After ban, immigrants seek to naturalise
los angeles — Andres Dorantes has long been content with the green card that lets him live in the US and work as a tattoo artist in Los Angeles.
That changed when Donald Trump became president and swiftly made executive orders to crack down on immigrants and ban travel from certain countries. Dorantes, a Mexican immigrant, made an appointment at a naturalisation workshop to start the process of becoming an American citizen.
“I wanted to do it for a long time but I was always busy,” said the 33-year-old Dorantes, who came to the US a decade ago after his father sponsored him for a green card.
“Now, I see what is happening — everything is crazy.”

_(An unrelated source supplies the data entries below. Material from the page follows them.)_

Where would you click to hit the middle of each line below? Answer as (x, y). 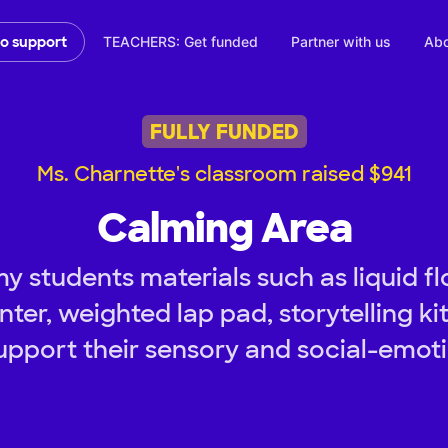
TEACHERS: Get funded (180, 42)
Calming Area (224, 228)
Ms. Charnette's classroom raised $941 (224, 174)
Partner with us (341, 42)
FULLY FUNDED (224, 131)
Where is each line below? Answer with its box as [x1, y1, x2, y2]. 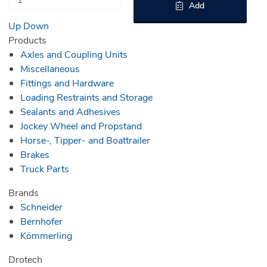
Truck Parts [20, 162, 69, 175]
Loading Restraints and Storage [20, 91, 153, 104]
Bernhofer [20, 215, 63, 228]
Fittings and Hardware [20, 76, 114, 89]
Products [8, 33, 46, 46]
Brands [8, 186, 39, 199]
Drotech [8, 253, 42, 266]
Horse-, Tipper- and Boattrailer [20, 133, 150, 147]
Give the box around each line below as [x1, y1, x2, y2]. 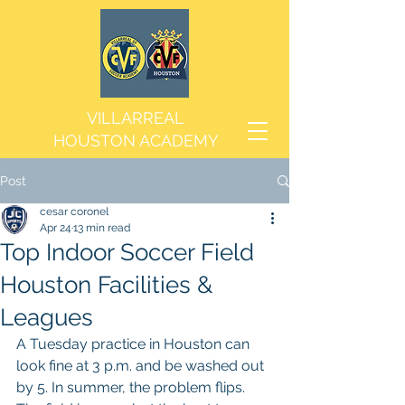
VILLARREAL [87, 108, 184, 127]
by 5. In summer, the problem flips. [16, 379, 249, 396]
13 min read [73, 221, 130, 234]
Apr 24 [40, 221, 71, 234]
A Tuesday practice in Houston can [16, 335, 253, 353]
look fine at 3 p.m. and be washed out [16, 357, 268, 374]
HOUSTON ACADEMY [52, 131, 219, 150]
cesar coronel [40, 205, 108, 218]
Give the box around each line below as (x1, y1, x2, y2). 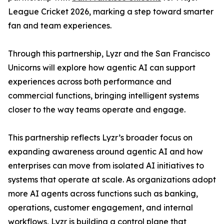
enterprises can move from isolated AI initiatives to (8, 160, 204, 170)
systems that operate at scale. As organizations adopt (8, 174, 216, 184)
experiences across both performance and (8, 76, 171, 86)
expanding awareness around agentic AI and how (8, 146, 203, 156)
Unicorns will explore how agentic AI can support (8, 62, 195, 72)
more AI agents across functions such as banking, (8, 188, 198, 198)
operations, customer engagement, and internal (8, 202, 193, 212)
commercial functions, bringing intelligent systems (8, 90, 199, 100)
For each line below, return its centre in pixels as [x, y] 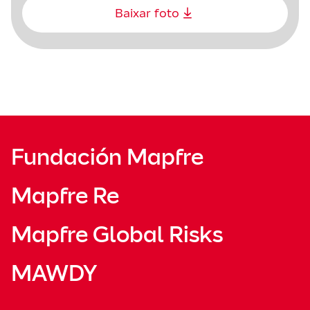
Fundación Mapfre [107, 157]
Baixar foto [147, 13]
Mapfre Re [65, 196]
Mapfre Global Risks [117, 235]
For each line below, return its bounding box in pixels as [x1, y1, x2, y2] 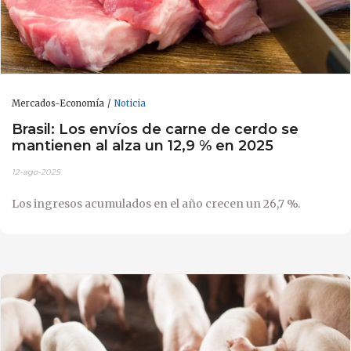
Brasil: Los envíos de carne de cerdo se [12, 120, 299, 139]
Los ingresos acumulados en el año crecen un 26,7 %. [12, 196, 300, 211]
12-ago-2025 [12, 166, 60, 177]
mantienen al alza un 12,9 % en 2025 [12, 136, 273, 155]
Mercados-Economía [12, 97, 104, 109]
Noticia [114, 97, 146, 109]
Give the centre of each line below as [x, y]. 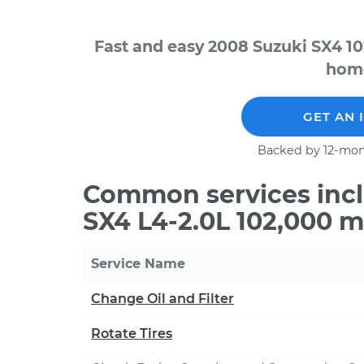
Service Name [138, 264]
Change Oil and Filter [162, 299]
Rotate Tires [132, 334]
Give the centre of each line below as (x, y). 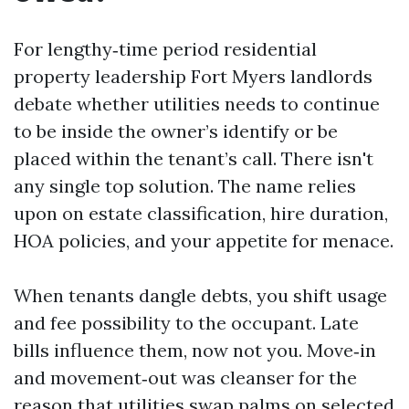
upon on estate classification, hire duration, (201, 213)
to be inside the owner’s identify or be (176, 131)
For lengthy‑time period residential (165, 49)
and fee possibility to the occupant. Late (186, 323)
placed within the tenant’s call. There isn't (194, 158)
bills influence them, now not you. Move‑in (195, 350)
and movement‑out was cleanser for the (185, 378)
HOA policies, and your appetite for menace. (204, 241)
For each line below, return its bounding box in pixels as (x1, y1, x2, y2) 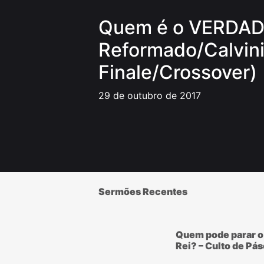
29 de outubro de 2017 (98, 90, 201, 101)
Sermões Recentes (98, 186, 187, 197)
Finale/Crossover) (98, 61, 257, 84)
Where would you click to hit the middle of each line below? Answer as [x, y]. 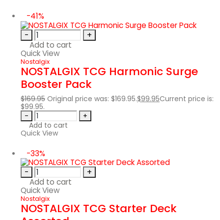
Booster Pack [56, 84]
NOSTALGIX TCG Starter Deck [99, 208]
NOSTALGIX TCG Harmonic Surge [109, 71]
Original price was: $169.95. [92, 98]
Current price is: [187, 98]
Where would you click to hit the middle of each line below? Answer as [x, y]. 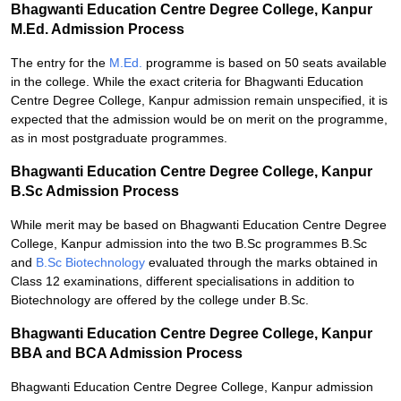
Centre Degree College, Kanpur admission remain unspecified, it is [199, 100]
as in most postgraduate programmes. [119, 138]
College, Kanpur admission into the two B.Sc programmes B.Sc [189, 243]
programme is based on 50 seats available [264, 63]
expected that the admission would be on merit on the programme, [199, 119]
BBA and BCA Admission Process [127, 353]
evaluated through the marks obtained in [263, 262]
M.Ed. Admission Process [98, 29]
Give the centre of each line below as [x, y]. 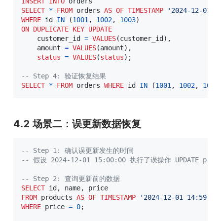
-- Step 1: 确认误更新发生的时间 [77, 150]
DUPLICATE [51, 29]
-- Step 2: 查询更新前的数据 [71, 178]
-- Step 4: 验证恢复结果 [64, 76]
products [57, 197]
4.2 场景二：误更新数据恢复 [77, 124]
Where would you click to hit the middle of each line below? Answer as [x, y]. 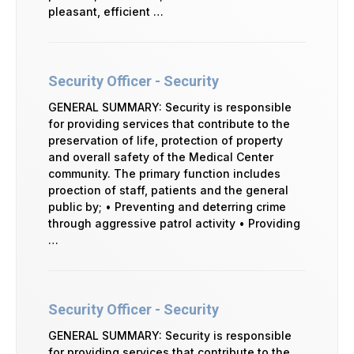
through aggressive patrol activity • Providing [174, 223]
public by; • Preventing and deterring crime [167, 206]
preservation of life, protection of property [166, 140]
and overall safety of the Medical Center [161, 156]
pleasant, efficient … [106, 11]
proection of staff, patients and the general [168, 190]
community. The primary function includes [164, 173]
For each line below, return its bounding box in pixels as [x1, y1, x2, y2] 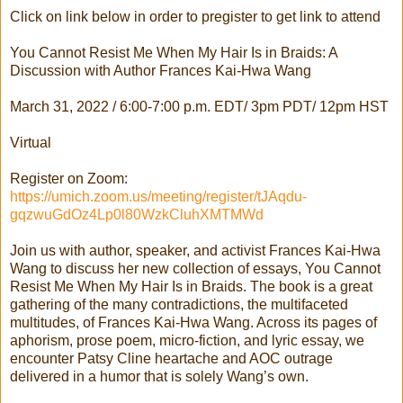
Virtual [10, 135, 51, 151]
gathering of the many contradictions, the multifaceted [10, 297, 348, 313]
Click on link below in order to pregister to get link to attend [10, 9, 381, 25]
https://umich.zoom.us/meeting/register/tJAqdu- [10, 189, 307, 205]
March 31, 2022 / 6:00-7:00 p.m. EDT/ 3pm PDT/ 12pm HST [10, 99, 389, 115]
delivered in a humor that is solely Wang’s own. [10, 369, 309, 385]
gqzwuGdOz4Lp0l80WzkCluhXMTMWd [10, 207, 264, 223]
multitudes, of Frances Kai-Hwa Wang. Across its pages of [10, 315, 377, 331]
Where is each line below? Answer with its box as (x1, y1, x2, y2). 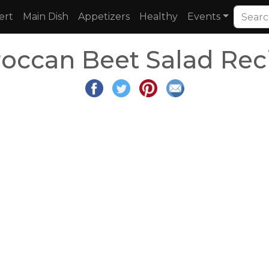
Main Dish (23, 11, 68, 22)
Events (187, 11, 220, 22)
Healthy (139, 11, 178, 22)
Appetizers (78, 11, 130, 22)
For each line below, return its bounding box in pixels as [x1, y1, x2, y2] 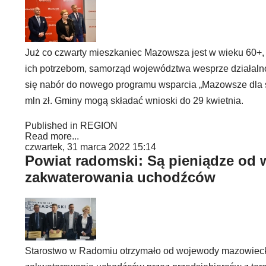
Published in [25, 121, 78, 131]
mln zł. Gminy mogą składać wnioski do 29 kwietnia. [25, 96, 243, 106]
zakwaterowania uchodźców [25, 169, 216, 185]
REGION [80, 121, 118, 131]
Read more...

Since last month, immigrants have been rushing to prepare applications to become US citizens. Legal service organisations in Los Angeles, Maryland and New York catering to diverse immigrant communities from Latin America, Asia and the Middle East all said they’ve been fielding a rising number of calls and questions about how to become a citizen.
The wait time has doubled for a spot at a monthly naturalisation clinic focused on Asian immigrants in Los Angeles.
Since Trump’s executive orders on immigration, the number of immigrants inquiring about citizenship has also doubled at a Muslim organization in Southern California and at Latin American-focused groups in Maryland and New York, advocates said. The growing interest in citizenship follows a surge in naturalisation applications last year amid Trump’s antiimmigrant campaign rhetoric and ahead of a December increase in filing fees. Nearly onemillion people applied to naturalise during the 2016 fiscal year, the largest number in nine years, government data shows. At naturalisation ceremonies in Los Angeles last week, many of the 6,000 newly sworn citizens proudly waved flags and shed tears at the culmination of a lengthy journey to become Americans.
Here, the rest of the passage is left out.